Opus 4.7 + DSPy.RLM → 377/500 (75.4%) on LongCoT-Mini — new top of the leaderboard, and a clear jump over the Sonnet 4.5 + DSPy.RLM 45.4% I posted in April.
| Mini | Opus 4.7 + RLM | Sonnet 4.5 + RLM | Sonnet 4.5 vanilla |
|---|---|---|---|
| chess | 98/98 | 85/100 | 0/100 |
| logic | 101/101 | 106/110 | 0/110 |
| chemistry | 66/98 | 31/100 | 13/100 |
| cs | 71/97 | 4/100 | 0/100 |
| math | 41/77 | 6/95 | 0/95 |
| total (official /500) | 377/500 (75.4%) | 227/500 (45.4%) | 13/500 (2.6%) |
The new runs scored on the 471-question working set after the LongCoT team audited out 29 Mini questions as unsolvable. The official /500 totals here count those audited-out rows as wrong, matching the denominator used for the Sonnet baselines.
The paper splits the five domains into two classes: implicit (Logic, Chess, CS), where the dependency structure can be externalised to code, and explicit compositional (Math, Chemistry), where it can’t. The headline claim is that even with code execution enabled, RLM lifts the implicit class but leaves the compositional class near zero — direct quote: “explicit compositional domains (Math, Chemistry) remain at zero.” My April Sonnet run replicated that shape (math 6/95, hardest cs templates 0/75). Opus + RLM gets math up to 41/77 and cs to 71/97. Not zero.
Special thanks to Prime Intellect for sponsoring inference on this experiment — I promise I will publish my LongCoT environments soon. Even with that support I ran out of credits quickly, so I switched to OpenAI Codex CLI on the latest GPT-5.5 at “xhigh” reasoning, to put my $200/mo sub to work.
Codex CLI + gpt-5.5 “xhigh” → 398/500 (79.6%) on LongCoT-Mini — +21 rows over Opus.

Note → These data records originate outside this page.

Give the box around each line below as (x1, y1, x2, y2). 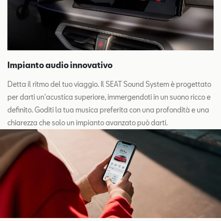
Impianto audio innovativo (7, 60, 112, 70)
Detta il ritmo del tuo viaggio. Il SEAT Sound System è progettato (7, 79, 211, 88)
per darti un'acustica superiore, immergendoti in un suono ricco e (7, 92, 211, 101)
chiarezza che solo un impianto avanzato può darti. (7, 118, 168, 127)
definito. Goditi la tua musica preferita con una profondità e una (7, 105, 209, 114)

| Mini | Codex 5.5 xhigh | Opus 4.7 + RLM |
|---|---|---|
| chess | 98/98 | 98/98 |
| logic | 100/101 | 101/101 |
| chemistry | 78/98 | 66/98 |
| cs | 67/97 | 71/97 |
| math | 55/77 | 41/77 |
| total (official /500) | 398/500 (79.6%) | 377/500 (75.4%) |
Two scaffolds, two models, similar bottom line. Codex’s persistent in-sandbox Python loop is grinding harder on chemistry and math, while DSPy.RLM holds a small cs edge. The LongCoT-Mini scoreboard is starting to feel more like a measure of how the agent’s tool loop is wired than of which frontier endpoint is behind it.

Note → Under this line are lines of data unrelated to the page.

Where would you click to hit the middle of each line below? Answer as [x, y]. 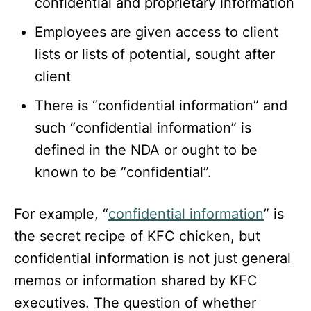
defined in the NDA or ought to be [146, 150]
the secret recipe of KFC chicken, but [137, 236]
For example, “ [61, 214]
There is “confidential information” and [161, 106]
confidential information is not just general [152, 259]
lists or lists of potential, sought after [155, 54]
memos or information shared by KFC [136, 281]
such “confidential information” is [143, 128]

Mini is the easy slice. The full benchmark — medium + hard, ~2000 questions, where the dependency DAGs grow long enough to actually bite — is the real test of the paper’s compositional-walls claim. Over the weekend I let Codex loose on it; this time it took multiple Codex subscriptions to finish.

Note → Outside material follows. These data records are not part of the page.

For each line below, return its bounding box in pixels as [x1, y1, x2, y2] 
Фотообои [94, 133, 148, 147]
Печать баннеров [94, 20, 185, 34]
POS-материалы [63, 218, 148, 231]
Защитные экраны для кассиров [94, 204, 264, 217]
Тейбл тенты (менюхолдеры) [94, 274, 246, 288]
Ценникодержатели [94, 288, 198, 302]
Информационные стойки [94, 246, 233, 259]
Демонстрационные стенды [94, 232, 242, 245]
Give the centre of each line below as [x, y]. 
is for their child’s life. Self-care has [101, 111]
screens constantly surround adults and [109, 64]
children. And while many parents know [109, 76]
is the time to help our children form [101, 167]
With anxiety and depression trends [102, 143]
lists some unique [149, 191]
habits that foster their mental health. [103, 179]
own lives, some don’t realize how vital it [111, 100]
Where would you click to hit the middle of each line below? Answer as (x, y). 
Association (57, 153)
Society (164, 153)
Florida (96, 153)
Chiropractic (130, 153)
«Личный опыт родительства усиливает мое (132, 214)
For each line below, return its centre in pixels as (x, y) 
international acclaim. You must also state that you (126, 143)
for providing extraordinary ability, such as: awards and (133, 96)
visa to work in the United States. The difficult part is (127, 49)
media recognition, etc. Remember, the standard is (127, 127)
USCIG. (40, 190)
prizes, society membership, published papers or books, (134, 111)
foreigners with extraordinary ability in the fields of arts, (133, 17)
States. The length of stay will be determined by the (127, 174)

Codex CLI gpt-5.5 xhigh on full LongCoT: 1446/1995 (72.5%) — about 3× the top of the live longcot.ai Open Harness leaderboard, where the LongCoT team’s own GPT 5.2 + rlm run holds #1 at 25.12%. (My April Qwen 3.5 27B + DSPy.RLM run is #2 at 22.18%.)
| Full LongCoT · Codex 5.5 xhigh | class | medium | hard | total | Open-Harness #1 (GPT 5.2 + rlm) |
|---|---|---|---|---|---|
| logic | implicit | 187/195 (95.9%) | 165/199 (82.9%) | 89.3% | 68.3% |
| cs | implicit | 150/150 (100.0%) | 210/250 (84.0%) | 90.0% | 26.7% |
| chess | implicit | 92/150 (61.3%) | 200/250 (80.0%) | 73.0% | 30.6% |
| math | compositional | 110/150 (73.3%) | 168/250 (67.2%) | 69.5% | 0.0% |
| chemistry | compositional | 114/200 (57.0%) | 50/200 (25.0%) | 41.0% | 0.0% |
| total | 77.3% | 69.0% | 72.5% | 25.12% |
The compositional class — Math and Chemistry, the domains the paper said would “remain at zero” even with code execution — comes in at 69.5% and 41.0%. cs medium goes 150/150. The walls aren’t walls; with a stronger model and a more aggressive tool loop, they’re just programs.
With the full LongCoT now in hand, I think we can clearly state that the paper’s compositional walls don’t hold. Math and Chemistry — the domains the paper claimed would “remain at zero” even with code execution — come in at 69.5% and 41.0%. The wall isn’t compositional reasoning; it’s the harness used to measure it.
I think there is very clear evidence of something many people have been saying for the past ~18 months: it’s not (just) the model, it’s the harness. Additionally, it is very clear proof that “coding agents” are useful for long horizon tasks that don’t necessarily present themselves as coding problems.